Say how many lines of the data below have the word "première" in them. Add nothing else.

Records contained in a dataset
---------------

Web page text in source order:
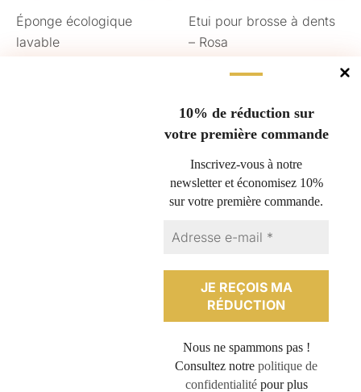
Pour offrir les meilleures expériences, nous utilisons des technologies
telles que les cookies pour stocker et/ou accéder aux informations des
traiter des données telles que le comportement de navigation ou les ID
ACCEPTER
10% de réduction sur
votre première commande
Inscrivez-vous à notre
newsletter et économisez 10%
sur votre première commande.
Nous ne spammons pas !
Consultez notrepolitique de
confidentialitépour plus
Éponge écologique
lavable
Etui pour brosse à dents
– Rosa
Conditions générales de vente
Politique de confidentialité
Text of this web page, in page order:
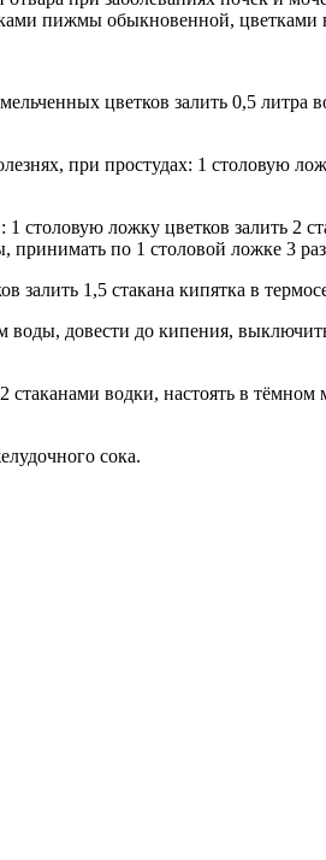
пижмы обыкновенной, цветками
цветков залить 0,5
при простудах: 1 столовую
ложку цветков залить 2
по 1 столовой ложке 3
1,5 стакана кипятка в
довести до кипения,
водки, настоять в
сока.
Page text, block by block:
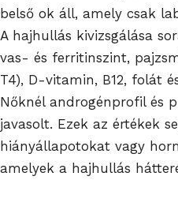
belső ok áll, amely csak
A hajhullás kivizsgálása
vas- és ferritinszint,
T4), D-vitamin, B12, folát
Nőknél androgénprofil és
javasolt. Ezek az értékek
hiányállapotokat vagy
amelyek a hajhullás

---------------

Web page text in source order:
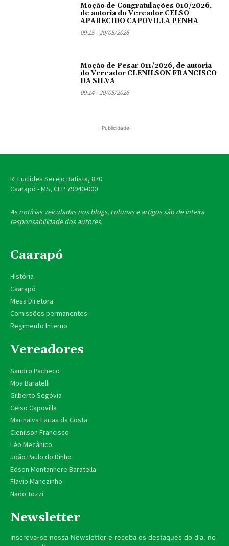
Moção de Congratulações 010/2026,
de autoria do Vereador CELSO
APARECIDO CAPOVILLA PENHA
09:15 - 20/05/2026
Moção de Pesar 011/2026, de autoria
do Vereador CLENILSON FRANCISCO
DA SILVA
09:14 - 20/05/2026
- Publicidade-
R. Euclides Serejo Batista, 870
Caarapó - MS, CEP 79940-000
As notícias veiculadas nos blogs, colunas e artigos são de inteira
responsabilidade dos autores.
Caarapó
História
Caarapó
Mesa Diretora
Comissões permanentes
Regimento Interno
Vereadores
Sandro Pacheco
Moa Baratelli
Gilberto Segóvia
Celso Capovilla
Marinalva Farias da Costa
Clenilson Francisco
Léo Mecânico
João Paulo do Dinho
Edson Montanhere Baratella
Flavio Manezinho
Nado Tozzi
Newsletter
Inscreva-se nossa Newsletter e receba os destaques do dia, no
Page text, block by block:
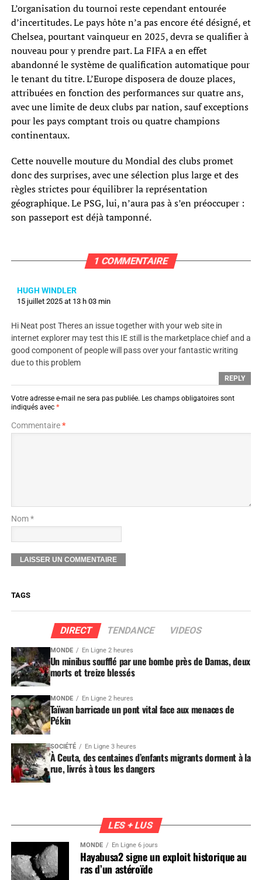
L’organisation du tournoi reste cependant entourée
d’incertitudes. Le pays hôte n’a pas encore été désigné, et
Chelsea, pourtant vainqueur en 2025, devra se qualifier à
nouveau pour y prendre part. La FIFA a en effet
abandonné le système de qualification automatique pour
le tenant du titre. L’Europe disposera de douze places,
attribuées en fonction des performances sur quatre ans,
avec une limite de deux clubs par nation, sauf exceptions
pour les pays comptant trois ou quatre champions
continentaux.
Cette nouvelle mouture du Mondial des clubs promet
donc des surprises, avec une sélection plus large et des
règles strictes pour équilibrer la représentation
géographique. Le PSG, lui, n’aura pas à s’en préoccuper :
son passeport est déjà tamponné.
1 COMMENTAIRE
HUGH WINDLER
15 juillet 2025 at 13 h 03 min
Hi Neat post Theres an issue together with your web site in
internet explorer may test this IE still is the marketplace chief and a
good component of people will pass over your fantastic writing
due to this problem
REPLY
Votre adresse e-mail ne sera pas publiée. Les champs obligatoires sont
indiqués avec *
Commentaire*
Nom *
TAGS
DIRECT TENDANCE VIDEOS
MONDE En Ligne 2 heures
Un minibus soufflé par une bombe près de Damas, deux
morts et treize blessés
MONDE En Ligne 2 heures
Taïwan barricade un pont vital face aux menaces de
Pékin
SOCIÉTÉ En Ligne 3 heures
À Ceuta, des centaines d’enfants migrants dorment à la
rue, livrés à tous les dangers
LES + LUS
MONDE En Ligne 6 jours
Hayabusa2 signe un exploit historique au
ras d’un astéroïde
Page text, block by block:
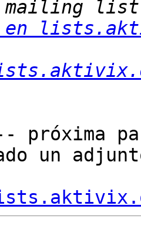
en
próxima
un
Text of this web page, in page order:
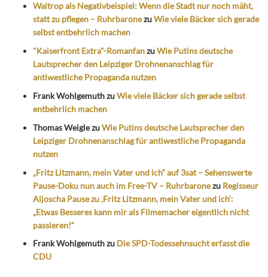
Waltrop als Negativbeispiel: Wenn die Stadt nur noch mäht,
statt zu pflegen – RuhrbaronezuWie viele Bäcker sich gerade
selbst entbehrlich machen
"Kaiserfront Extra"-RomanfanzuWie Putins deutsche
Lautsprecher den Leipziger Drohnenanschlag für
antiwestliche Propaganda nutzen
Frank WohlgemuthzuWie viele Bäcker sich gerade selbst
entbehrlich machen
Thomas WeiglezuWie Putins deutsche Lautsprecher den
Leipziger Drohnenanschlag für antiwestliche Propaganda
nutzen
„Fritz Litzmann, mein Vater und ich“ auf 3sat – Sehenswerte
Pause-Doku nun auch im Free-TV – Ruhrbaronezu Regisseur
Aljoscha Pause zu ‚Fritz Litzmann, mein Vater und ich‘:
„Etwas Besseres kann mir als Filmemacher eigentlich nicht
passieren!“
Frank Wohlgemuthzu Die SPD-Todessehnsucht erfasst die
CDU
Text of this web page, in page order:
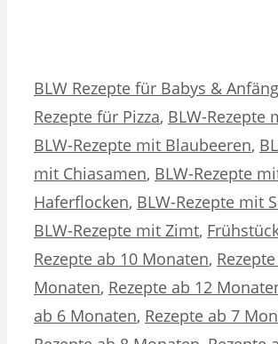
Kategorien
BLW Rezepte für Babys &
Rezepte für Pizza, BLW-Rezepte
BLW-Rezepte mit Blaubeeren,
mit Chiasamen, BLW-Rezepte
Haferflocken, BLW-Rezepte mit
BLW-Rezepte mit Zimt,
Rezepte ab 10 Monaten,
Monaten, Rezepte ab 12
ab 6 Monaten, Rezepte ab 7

---------------

* [Solution to this exercise]: 2